20 Eylül 2024 Cuma

'Sığınma hakkı ve mültecilere yönelik hak ihlallerini durdurun'

Sığınmacılar hakkında verilen ve geri göndermeme ilkesini ihlal eden sınır dışı ve bağlı idari gözetim kararlarının uygulandığı yerlerden olan Geri Gönderme Merkezlerinde (GGM) yaşanan işkence, kötü muamele ve hak ihlallerine ilişkin İHD İstanbul Şubesinde düzenlenen basın toplantısında Birleşmiş Milletlere sorumluluk alma çağrısı yapıldı. 

20 Haziran Dünya Mülteciler Günü vesilesiyle mülteci ve göçmenlerin maruz kaldığı hak ihlali ve işkenceyle karşı İstanbul Göç İdaresi önünde açıklama yapmak isteyen kurumların eylemi Fatih Kaymakamlığı  tarafından yasaklandı. Bunun üzerine İHD İstanbul Şubesinde, "Sığınma hakkına ve mültecilere yönelik hak ihlallerini durdurun" şiarıyla basın toplantısı düzenlendi.

Halkların Eşitlik ve Demokrasi Partisi (DEM Parti) Milletvekili Özgül Saki'nin de katılımıyla  Türkçe, Arapça ve Kürtçe basın metni İHD Genel Başkanı Eren Keskin, İHD İstanbul Şube Başkanı Gülseren Yoleri ve Yıldız Önen okudu. 

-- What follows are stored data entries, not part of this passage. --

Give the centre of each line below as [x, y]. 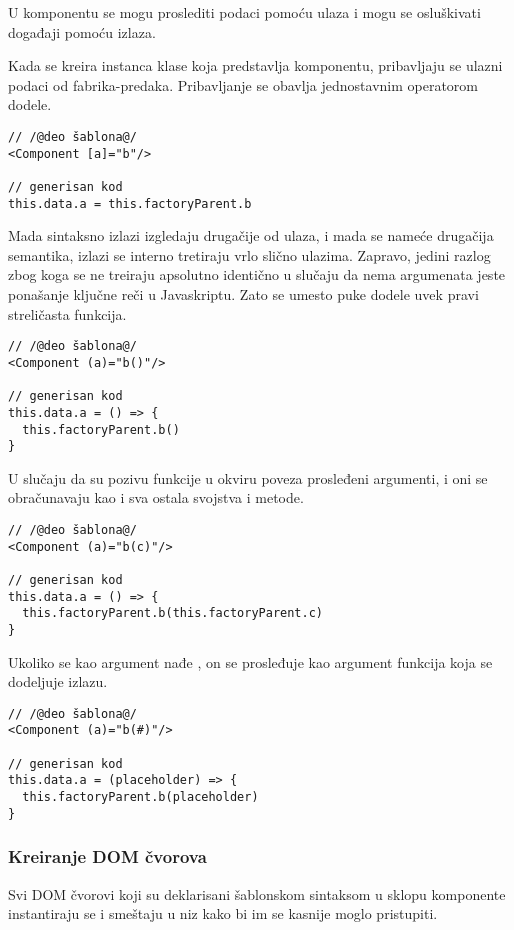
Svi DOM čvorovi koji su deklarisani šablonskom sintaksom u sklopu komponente [257, 893]
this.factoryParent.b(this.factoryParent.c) [172, 613]
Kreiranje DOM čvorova [107, 856]
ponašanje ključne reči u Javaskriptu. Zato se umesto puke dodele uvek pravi [243, 294]
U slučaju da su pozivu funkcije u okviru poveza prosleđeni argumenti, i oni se [248, 477]
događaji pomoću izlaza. [82, 31]
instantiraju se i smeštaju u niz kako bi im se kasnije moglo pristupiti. [223, 913]
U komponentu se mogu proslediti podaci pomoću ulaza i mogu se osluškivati [244, 12]
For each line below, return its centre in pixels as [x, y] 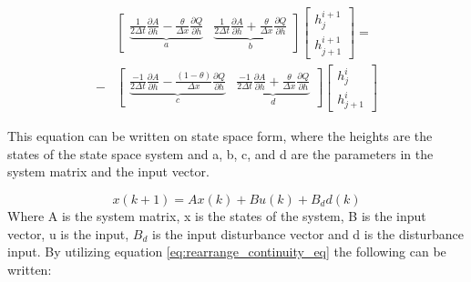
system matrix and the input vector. [108, 171]
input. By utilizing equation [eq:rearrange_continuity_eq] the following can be [227, 252]
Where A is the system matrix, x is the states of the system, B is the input [217, 215]
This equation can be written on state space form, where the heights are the [220, 136]
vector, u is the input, [68, 233]
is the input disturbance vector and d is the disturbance [307, 233]
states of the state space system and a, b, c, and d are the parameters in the [220, 153]
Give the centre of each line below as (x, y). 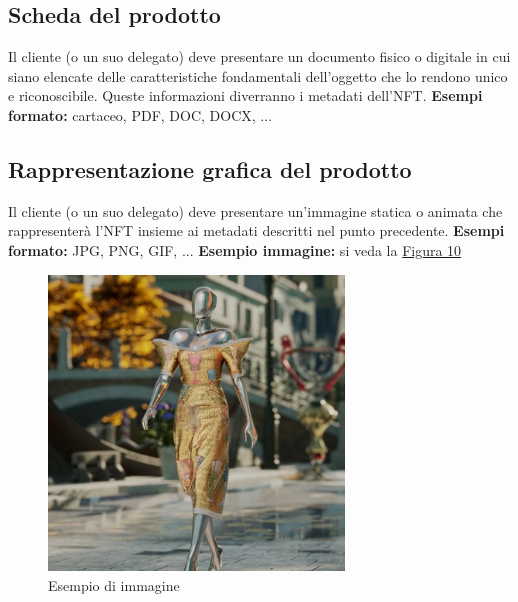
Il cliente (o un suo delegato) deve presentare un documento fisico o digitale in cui (259, 56)
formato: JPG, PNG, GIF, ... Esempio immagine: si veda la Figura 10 (235, 249)
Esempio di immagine (114, 584)
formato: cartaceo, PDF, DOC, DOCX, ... (140, 114)
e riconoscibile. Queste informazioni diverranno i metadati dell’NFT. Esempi (245, 95)
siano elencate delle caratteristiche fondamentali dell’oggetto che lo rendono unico (258, 75)
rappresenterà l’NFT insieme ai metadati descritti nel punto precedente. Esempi (256, 230)
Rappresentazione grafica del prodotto (210, 168)
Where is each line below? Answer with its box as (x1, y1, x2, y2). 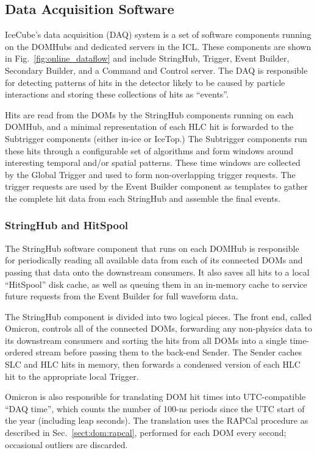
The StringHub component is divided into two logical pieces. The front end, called (5, 310, 312, 323)
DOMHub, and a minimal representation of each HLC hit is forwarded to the (5, 120, 294, 133)
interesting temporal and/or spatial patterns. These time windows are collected (5, 156, 301, 169)
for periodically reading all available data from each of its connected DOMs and (5, 254, 303, 266)
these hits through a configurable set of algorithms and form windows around (5, 144, 294, 157)
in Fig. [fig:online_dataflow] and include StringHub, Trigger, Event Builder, (5, 52, 290, 65)
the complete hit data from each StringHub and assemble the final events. (5, 191, 280, 204)
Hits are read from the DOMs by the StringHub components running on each (5, 108, 294, 121)
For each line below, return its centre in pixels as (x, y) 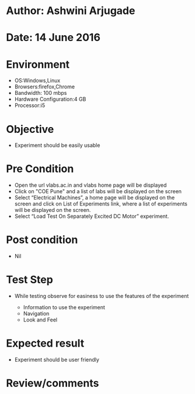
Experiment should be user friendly (57, 359)
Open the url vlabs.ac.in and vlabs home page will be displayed (90, 185)
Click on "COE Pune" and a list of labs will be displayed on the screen (98, 191)
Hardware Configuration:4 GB (50, 99)
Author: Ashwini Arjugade (71, 11)
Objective (30, 129)
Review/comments (53, 383)
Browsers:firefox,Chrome (44, 87)
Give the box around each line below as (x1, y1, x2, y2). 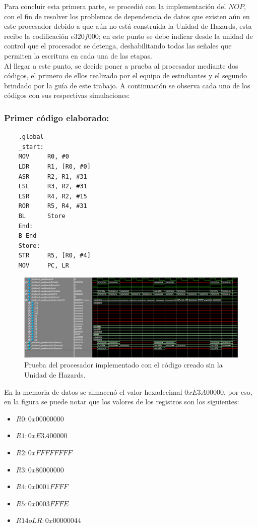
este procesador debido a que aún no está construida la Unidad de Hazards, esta (4, 21, 252, 31)
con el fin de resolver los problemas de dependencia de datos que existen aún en (4, 11, 250, 21)
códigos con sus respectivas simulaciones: (4, 90, 130, 100)
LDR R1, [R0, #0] (18, 163, 91, 170)
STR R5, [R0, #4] (18, 252, 91, 259)
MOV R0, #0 (18, 153, 69, 161)
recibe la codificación (4, 30, 69, 41)
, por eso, (224, 386, 252, 397)
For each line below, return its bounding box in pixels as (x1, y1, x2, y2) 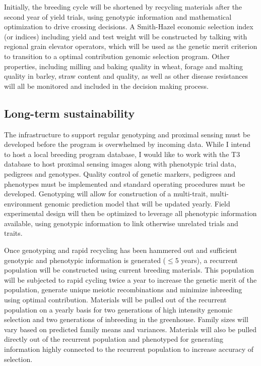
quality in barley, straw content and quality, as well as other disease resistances (4, 71, 248, 81)
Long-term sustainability (4, 105, 135, 121)
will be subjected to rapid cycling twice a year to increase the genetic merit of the (4, 274, 257, 285)
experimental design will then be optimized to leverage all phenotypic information (4, 208, 257, 219)
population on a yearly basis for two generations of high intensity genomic (4, 304, 233, 315)
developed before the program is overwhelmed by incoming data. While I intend (4, 139, 251, 149)
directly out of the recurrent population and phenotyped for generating (4, 334, 224, 344)
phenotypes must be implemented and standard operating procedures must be (4, 178, 245, 189)

'TEHLİKELİ YOLLARLA TÜRKİYE DIŞINDA YAŞAMAYA ZORLANIYOR'
"Birlikte yaşayabiliriz, dünya hepimize yeter. Sığınmacılara temel insan hakları çerçevesinde bir yaşam sağlansın" başlıklı açıklamada, Türkiye'de Göç İdaresi'nin sığınmacıların temel haklarının korunmasında yetersiz kaldığı, sığınmacıların haklarına saygı duyulmadığı belirtildi. Geçici koruma statüsü sahipleri ya da ikamet izni olanlar dışında kalan ve çoğunluğu İran, Irak, Afganistan, Afrika ve Asya ülkelerinden milyonlarca sığınmacının "düzensiz göçmen" olarak tanımlandığı ve uluslararası koruma mekanizmalarına erişemedikleri müddetçe her türlü korumadan ve destekten yoksun ve ağır risk içeren bir yaşam sürdürmek zorunda kalacağı vurgulanan açıklamada, marz kaldıkları hak ihlalleri karşısında Geçici Koruma Statüsü sahibi Suriyeliler dahi tehlikeli yollarla Türkiye dışında yaşamaya zorlandığı belirtildi.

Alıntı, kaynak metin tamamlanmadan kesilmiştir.